= Walt Disney Attractions Japan =

Subsidiary of Walt Disney Parks and Resorts

Walt Disney Attractions Japan is a wholly owned subsidiary of Disney Experiences, one of four sectors of the American entertainment conglomerate The Walt Disney Company.

Founded in 1982, a year before the opening of the Tokyo Disneyland theme park in Chiba, Japan, its purpose is to liaise with The Oriental Land Company – the financial owners of Tokyo Disneyland – in all aspects of running and maintaining the theme park.

== Activities ==
- Developing ideas for theme park attractions and expansions with Walt Disney Imagineering
- Regularly assessing whether the Tokyo Disney Resort is being maintained to Disney-set specifications
- Acting as the receiver of finances through licensing from the Oriental Land Company
- Approving decisions by the Oriental Land Company involving artistic properties owned by Disney
- Advertising the Tokyo Disney Resort in the United States

Walt Disney Attractions Japan played a major part in the expansion of 2001 from the Tokyo Disneyland theme park to the Tokyo Disney Resort which included a second theme park, Tokyo DisneySea, two Disney-branded hotels and a shopping, eating and entertainment district, Ikspiari.

== Management ==

Walt Disney Attractions Japan took its name from the former name of Walt Disney Parks and Resorts, Walt Disney Attractions.
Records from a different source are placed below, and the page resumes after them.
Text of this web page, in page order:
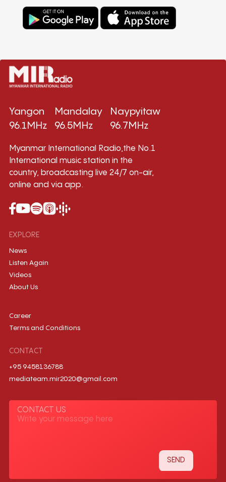
Yangon
96.1MHz
Mandalay
96.5MHz
Naypyitaw
96.7MHz
Myanmar International Radio,the No.1
International music station in the
country, broadcasting live 24/7 on-air,
online and via app.
EXPLORE
News
Listen Again
Videos
About Us
Career
Terms and Conditions
CONTACT
+95 9458136788
mediateam.mir2020@gmail.com
CONTACT US
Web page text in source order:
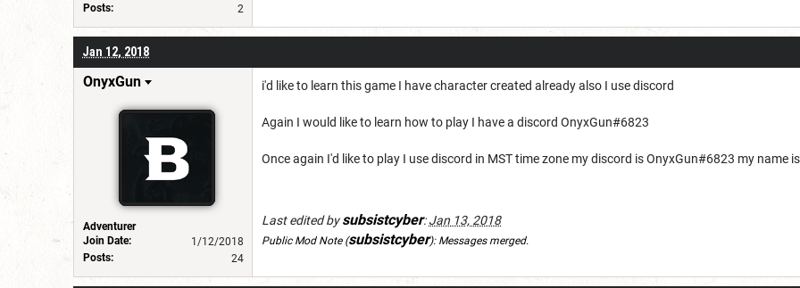
Posts:
2
Jan 12, 2018
OnyxGun
Adventurer
Join Date:
1/12/2018
Posts:
24
i'd like to learn this game I have character created already also I use discord
Again I would like to learn how to play I have a discord OnyxGun#6823
Once again I'd like to play I use discord in MST time zone my discord is OnyxGun#6823 my name
Last edited bysubsistcyber:Jan 13, 2018
Public Mod Note (subsistcyber): Messages merged.
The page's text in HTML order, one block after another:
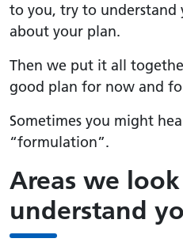
to you, try to understand
about your plan.
Then we put it all
good plan for now and
Sometimes you might
“formulation”.
Areas we
understand

It was headed by Philippe Gas, who also heads International Development at Disney Parks, Experiences and Products, for example scouting for further locations for Disney resorts. Gas left the Walt Disney Company to become the chief executive officer of the Qiddiya Investment Company. Gas reported to Michael Colglazier, President and Managing Director, Disney Parks International, and to a certain extent, Toshio Kagami, chairman & CEO of the Oriental Land Company and by default the Tokyo Disney Resort.

== Projects ==
To celebrate the 100th anniversary of Winnie the Pooh, Disney Japan is hosting a new project, with Sho Sakurai, Snow Man's Ryohei Abe, and Travis Japan's Noel Kawashima chosen as ambassadors. "Pooh Time" was launched as an initiative to provide everyone who works hard in their busy daily lives a gentle moment to "do nothing". Regarding the project and the ambassadorship, the three coincided that now, as adults, the character has changed their point of view. They see now how profound and even philosophical its presence has been, and that, in a busy–busy world, it is nice to sometimes take some time to "enjoy the moment". The project starts on October 14, 2026, Pooh's "birthday".